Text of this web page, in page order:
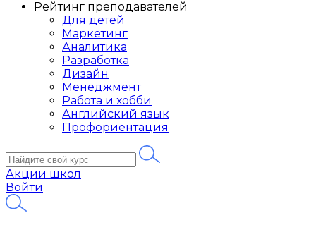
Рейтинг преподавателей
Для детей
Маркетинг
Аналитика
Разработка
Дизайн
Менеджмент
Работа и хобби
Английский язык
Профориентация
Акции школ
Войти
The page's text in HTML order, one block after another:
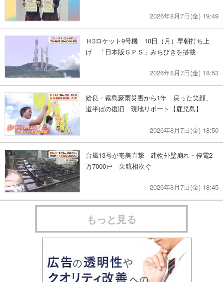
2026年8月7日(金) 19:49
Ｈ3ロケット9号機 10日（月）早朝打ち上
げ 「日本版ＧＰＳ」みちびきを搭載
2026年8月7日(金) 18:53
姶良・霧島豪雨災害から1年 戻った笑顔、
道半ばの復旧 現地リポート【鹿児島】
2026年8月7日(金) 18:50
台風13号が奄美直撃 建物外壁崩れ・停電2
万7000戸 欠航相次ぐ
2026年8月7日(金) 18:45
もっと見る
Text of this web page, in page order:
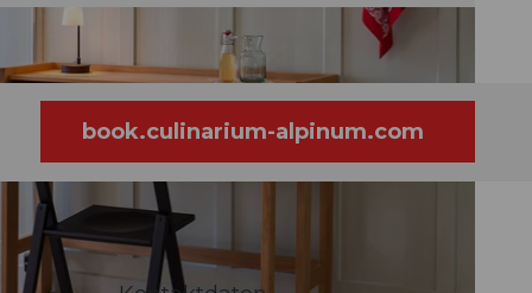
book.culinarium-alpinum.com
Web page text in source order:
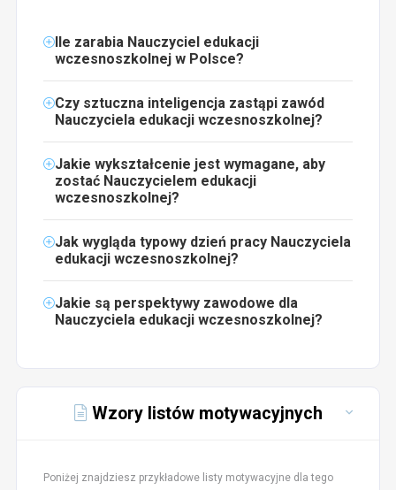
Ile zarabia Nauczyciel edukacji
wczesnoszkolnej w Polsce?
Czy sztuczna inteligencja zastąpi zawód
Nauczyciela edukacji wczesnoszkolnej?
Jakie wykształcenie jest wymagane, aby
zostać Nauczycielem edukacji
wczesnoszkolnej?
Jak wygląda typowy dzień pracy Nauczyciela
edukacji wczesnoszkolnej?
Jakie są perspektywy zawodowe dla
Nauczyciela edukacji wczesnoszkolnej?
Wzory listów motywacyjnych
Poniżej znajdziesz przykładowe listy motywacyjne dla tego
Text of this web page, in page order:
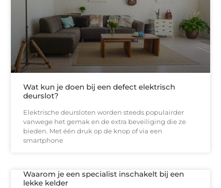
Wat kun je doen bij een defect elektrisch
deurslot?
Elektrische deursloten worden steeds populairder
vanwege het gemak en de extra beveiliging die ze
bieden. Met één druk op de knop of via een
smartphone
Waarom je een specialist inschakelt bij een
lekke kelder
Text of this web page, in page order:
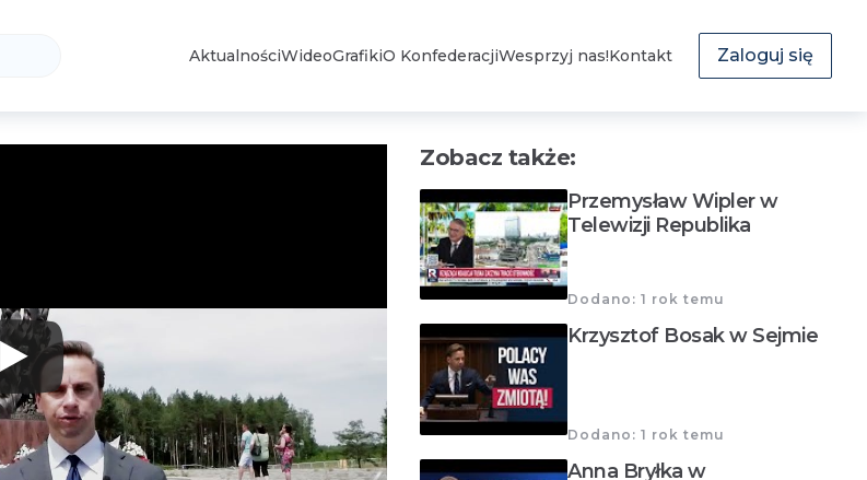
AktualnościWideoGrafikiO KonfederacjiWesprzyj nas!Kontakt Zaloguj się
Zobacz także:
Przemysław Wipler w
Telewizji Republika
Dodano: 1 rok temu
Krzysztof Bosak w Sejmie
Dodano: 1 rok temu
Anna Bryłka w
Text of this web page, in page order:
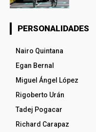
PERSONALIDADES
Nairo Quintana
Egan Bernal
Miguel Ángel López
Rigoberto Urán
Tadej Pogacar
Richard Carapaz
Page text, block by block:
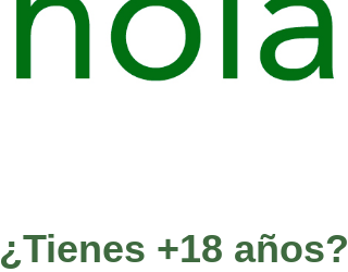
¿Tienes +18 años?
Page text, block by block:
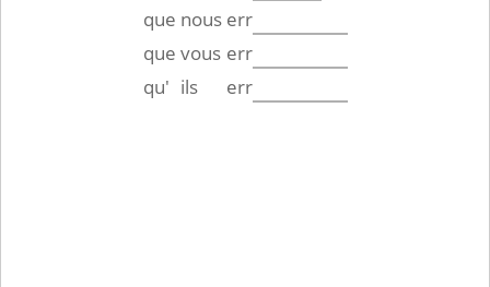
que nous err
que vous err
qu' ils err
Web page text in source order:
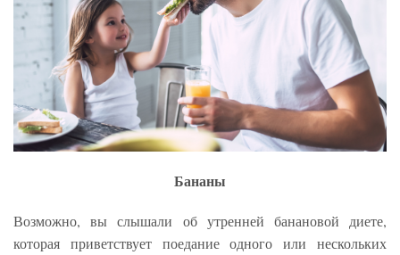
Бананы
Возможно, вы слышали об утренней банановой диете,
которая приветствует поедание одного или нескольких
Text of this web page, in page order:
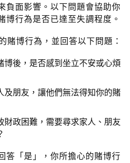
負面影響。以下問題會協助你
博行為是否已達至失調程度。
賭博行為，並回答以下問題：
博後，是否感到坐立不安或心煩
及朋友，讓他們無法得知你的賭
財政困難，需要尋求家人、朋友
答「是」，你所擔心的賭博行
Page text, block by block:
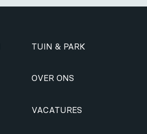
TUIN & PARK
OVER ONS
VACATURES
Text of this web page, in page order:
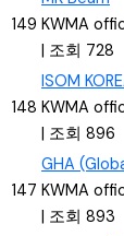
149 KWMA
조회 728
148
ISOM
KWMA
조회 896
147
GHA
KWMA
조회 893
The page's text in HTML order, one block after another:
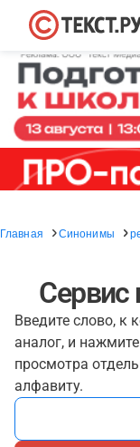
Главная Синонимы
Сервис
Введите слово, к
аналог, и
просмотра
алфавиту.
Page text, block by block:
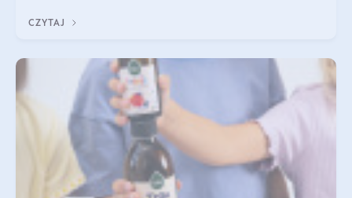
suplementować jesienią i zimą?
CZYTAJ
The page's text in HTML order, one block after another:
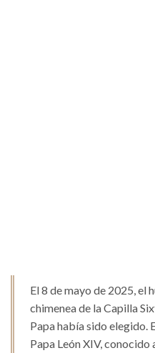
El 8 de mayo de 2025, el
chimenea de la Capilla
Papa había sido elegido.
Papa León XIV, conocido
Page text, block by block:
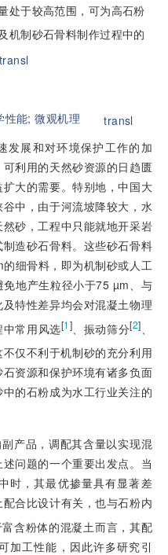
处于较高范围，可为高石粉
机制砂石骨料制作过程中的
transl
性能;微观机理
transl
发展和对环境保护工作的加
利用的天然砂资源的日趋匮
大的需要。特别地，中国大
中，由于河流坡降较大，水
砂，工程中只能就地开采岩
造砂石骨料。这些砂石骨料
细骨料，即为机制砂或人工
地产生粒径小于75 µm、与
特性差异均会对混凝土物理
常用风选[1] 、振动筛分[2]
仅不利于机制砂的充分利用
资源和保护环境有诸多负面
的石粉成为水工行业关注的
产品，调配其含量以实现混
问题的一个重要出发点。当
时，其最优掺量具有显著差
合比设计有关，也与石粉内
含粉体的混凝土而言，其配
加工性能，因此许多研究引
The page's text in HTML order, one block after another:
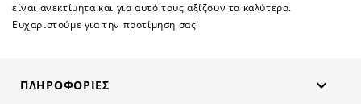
----
The records above are to be restated exactly, without their pictures.

> **Task result**
Text of this web page, in page order:
Рейтинг преподавателей
Для детей
Маркетинг
Аналитика
Разработка
Дизайн
Менеджмент
Работа и хобби
Английский язык
Профориентация
Акции школ
Войти
The page's text in HTML order, one block after another:
2026年8月7日(金) 19:49
Ｈ3ロケット9号機 10日（月）早朝打ち上
げ 「日本版ＧＰＳ」みちびきを搭載
2026年8月7日(金) 18:53
姶良・霧島豪雨災害から1年 戻った笑顔、
道半ばの復旧 現地リポート【鹿児島】
2026年8月7日(金) 18:50
台風13号が奄美直撃 建物外壁崩れ・停電2
万7000戸 欠航相次ぐ
2026年8月7日(金) 18:45
もっと見る
Text of this web page, in page order:
book.culinarium-alpinum.com
Web page text in source order:
Ile zarabia Nauczyciel edukacji
wczesnoszkolnej w Polsce?
Czy sztuczna inteligencja zastąpi zawód
Nauczyciela edukacji wczesnoszkolnej?
Jakie wykształcenie jest wymagane, aby
zostać Nauczycielem edukacji
wczesnoszkolnej?
Jak wygląda typowy dzień pracy Nauczyciela
edukacji wczesnoszkolnej?
Jakie są perspektywy zawodowe dla
Nauczyciela edukacji wczesnoszkolnej?
Wzory listów motywacyjnych
Poniżej znajdziesz przykładowe listy motywacyjne dla tego
Text of this web page, in page order:
Wat kun je doen bij een defect elektrisch
deurslot?
Elektrische deursloten worden steeds populairder
vanwege het gemak en de extra beveiliging die ze
bieden. Met één druk op de knop of via een
smartphone
Waarom je een specialist inschakelt bij een
lekke kelder
Text of this web page, in page order:
AktualnościWideoGrafikiO KonfederacjiWesprzyj nas!Kontakt Zaloguj się
Zobacz także:
Przemysław Wipler w
Telewizji Republika
Dodano: 1 rok temu
Krzysztof Bosak w Sejmie
Dodano: 1 rok temu
Anna Bryłka w
Text of this web page, in page order:
PERSONALIDADES
Nairo Quintana
Egan Bernal
Miguel Ángel López
Rigoberto Urán
Tadej Pogacar
Richard Carapaz
Page text, block by block:
¿Tienes +18 años?
Page text, block by block:
que nous err
que vous err
qu' ils err
Web page text in source order:
Бананы
Возможно, вы слышали об утренней банановой диете,
которая приветствует поедание одного или нескольких
Text of this web page, in page order:
負面影響。以下問題會協助你
博行為是否已達至失調程度。
賭博行為，並回答以下問題：
博後，是否感到坐立不安或心煩
及朋友，讓他們無法得知你的賭
財政困難，需要尋求家人、朋友
答「是」，你所擔心的賭博行
Page text, block by block:
TUIN & PARK
OVER ONS
VACATURES
Text of this web page, in page order:
149 KWMA
조회 728
148
ISOM
KWMA
조회 896
147
GHA
KWMA
조회 893
The page's text in HTML order, one block after another:
Главная Синонимы
Сервис
Введите слово, к
аналог, и
просмотра
алфавиту.
Page text, block by block:
suplementować jesienią i zimą?
CZYTAJ
The page's text in HTML order, one block after another:
El 8 de mayo de 2025, el
chimenea de la Capilla
Papa había sido elegido.
Papa León XIV, conocido
Page text, block by block:
处于较高范围，可为高石粉
机制砂石骨料制作过程中的
transl
性能;微观机理
transl
发展和对环境保护工作的加
利用的天然砂资源的日趋匮
大的需要。特别地，中国大
中，由于河流坡降较大，水
砂，工程中只能就地开采岩
造砂石骨料。这些砂石骨料
细骨料，即为机制砂或人工
地产生粒径小于75 µm、与
特性差异均会对混凝土物理
常用风选[1] 、振动筛分[2]
仅不利于机制砂的充分利用
资源和保护环境有诸多负面
的石粉成为水工行业关注的
产品，调配其含量以实现混
问题的一个重要出发点。当
时，其最优掺量具有显著差
合比设计有关，也与石粉内
含粉体的混凝土而言，其配
加工性能，因此许多研究引
The page's text in HTML order, one block after another:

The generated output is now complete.